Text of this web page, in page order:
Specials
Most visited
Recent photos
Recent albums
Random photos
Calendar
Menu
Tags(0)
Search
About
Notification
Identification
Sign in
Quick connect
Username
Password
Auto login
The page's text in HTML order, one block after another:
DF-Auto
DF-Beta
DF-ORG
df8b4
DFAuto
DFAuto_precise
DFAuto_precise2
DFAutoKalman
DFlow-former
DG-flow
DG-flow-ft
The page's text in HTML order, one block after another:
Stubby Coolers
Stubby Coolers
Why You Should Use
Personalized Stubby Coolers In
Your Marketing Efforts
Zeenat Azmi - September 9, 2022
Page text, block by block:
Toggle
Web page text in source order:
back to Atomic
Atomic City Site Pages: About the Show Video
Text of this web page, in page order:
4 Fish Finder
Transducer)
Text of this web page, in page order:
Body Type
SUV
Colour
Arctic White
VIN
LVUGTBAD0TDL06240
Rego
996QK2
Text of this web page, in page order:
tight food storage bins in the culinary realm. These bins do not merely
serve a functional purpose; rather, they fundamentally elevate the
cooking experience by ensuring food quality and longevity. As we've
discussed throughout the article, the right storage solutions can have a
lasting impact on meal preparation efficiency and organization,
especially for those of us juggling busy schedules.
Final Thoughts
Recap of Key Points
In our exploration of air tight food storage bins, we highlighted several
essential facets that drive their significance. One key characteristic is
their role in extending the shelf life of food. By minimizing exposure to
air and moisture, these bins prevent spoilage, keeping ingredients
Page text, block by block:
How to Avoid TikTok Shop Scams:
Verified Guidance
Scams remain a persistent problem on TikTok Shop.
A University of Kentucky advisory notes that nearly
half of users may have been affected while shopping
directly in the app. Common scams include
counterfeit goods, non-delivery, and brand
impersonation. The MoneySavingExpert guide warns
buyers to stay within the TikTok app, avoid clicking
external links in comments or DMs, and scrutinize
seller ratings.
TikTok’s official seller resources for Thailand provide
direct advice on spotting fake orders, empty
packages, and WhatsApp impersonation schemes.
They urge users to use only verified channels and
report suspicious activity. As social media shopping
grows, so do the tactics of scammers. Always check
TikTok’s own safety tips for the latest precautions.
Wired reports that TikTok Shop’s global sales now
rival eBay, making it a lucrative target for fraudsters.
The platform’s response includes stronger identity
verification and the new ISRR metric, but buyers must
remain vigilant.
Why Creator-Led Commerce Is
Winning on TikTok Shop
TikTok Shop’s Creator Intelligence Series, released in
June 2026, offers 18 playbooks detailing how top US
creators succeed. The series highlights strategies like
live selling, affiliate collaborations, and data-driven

□ □ □

** PROMPT **
Reproduce each record exactly as written above.

** RESPONSE FOR THIS EXERCISE **
Text of this web page, in page order:
Specials
Most visited
Recent photos
Recent albums
Random photos
Calendar
Menu
Tags(0)
Search
About
Notification
Identification
Sign in
Quick connect
Username
Password
Auto login
The page's text in HTML order, one block after another:
DF-Auto
DF-Beta
DF-ORG
df8b4
DFAuto
DFAuto_precise
DFAuto_precise2
DFAutoKalman
DFlow-former
DG-flow
DG-flow-ft
The page's text in HTML order, one block after another:
Stubby Coolers
Stubby Coolers
Why You Should Use
Personalized Stubby Coolers In
Your Marketing Efforts
Zeenat Azmi - September 9, 2022
Page text, block by block:
Toggle
Web page text in source order:
back to Atomic
Atomic City Site Pages: About the Show Video
Text of this web page, in page order:
4 Fish Finder
Transducer)
Text of this web page, in page order:
Body Type
SUV
Colour
Arctic White
VIN
LVUGTBAD0TDL06240
Rego
996QK2
Text of this web page, in page order:
tight food storage bins in the culinary realm. These bins do not merely
serve a functional purpose; rather, they fundamentally elevate the
cooking experience by ensuring food quality and longevity. As we've
discussed throughout the article, the right storage solutions can have a
lasting impact on meal preparation efficiency and organization,
especially for those of us juggling busy schedules.
Final Thoughts
Recap of Key Points
In our exploration of air tight food storage bins, we highlighted several
essential facets that drive their significance. One key characteristic is
their role in extending the shelf life of food. By minimizing exposure to
air and moisture, these bins prevent spoilage, keeping ingredients
Page text, block by block:
How to Avoid TikTok Shop Scams:
Verified Guidance
Scams remain a persistent problem on TikTok Shop.
A University of Kentucky advisory notes that nearly
half of users may have been affected while shopping
directly in the app. Common scams include
counterfeit goods, non-delivery, and brand
impersonation. The MoneySavingExpert guide warns
buyers to stay within the TikTok app, avoid clicking
external links in comments or DMs, and scrutinize
seller ratings.
TikTok’s official seller resources for Thailand provide
direct advice on spotting fake orders, empty
packages, and WhatsApp impersonation schemes.
They urge users to use only verified channels and
report suspicious activity. As social media shopping
grows, so do the tactics of scammers. Always check
TikTok’s own safety tips for the latest precautions.
Wired reports that TikTok Shop’s global sales now
rival eBay, making it a lucrative target for fraudsters.
The platform’s response includes stronger identity
verification and the new ISRR metric, but buyers must
remain vigilant.
Why Creator-Led Commerce Is
Winning on TikTok Shop
TikTok Shop’s Creator Intelligence Series, released in
June 2026, offers 18 playbooks detailing how top US
creators succeed. The series highlights strategies like
live selling, affiliate collaborations, and data-driven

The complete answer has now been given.